Cholesterol-depleted influenza virus was treated with cholesterol/MβCD complex at 20 mM final concentration. Five milligrams of cholesterol were dissolved in 600 μL of chloroform, dried under nitrogen, and then placed under vacuum for 1 h. The resulting chloroform film was hydrated with 20 mM MβCD in PBS-citrate (10 mM phosphate, 90 mM citrate, and 150 mM NaCl, at pH 7.4) at a 1:1 cholesterol/MβCD molar ratio. The mixture was sonicated for 3 min and incubated in a water bath at 37°C overnight.
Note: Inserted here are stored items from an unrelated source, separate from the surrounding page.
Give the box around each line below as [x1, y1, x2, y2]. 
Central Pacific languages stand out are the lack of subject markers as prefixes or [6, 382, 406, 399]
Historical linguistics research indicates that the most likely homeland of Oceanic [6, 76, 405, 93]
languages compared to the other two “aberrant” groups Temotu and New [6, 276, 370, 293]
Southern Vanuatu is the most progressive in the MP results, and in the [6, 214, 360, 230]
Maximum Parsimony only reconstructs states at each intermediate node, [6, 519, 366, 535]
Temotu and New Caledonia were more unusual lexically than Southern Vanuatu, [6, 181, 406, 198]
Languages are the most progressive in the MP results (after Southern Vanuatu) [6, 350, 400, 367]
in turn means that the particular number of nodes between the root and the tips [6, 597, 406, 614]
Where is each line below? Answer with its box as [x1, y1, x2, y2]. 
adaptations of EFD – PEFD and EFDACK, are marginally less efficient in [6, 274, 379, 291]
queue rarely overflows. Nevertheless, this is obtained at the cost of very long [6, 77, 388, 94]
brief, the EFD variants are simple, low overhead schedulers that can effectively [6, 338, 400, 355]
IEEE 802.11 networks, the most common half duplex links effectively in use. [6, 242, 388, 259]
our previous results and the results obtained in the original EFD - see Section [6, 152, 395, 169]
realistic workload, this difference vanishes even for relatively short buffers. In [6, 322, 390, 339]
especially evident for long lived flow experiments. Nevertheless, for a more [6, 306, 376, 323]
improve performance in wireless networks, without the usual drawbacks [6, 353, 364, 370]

The solution was filtered to remove cholesterol precipitate, and the ratio of remaining cholesterol to MβCD was estimated as 1:5.8. The virus was mixed with cholesterol/MβCD complex at a 2:1 ratio, and PBS-citrate was added to obtain a final concentration of 5 mM MβCD. This mixture was incubated at 37°C for 30 min, and then virus was isolated by centrifugation at 4°C and 14,000 rpm for 40 min followed by resuspension in PBS. The use of MβCD for cholesterol extraction and delivery and the separation of MβCD from membranes subsequent to treatment have been well-described previously (40, 41). Cholesterol concentrations were estimated using an Amplex Red cholesterol oxidase assay (Life Technologies, Grand Island, NY).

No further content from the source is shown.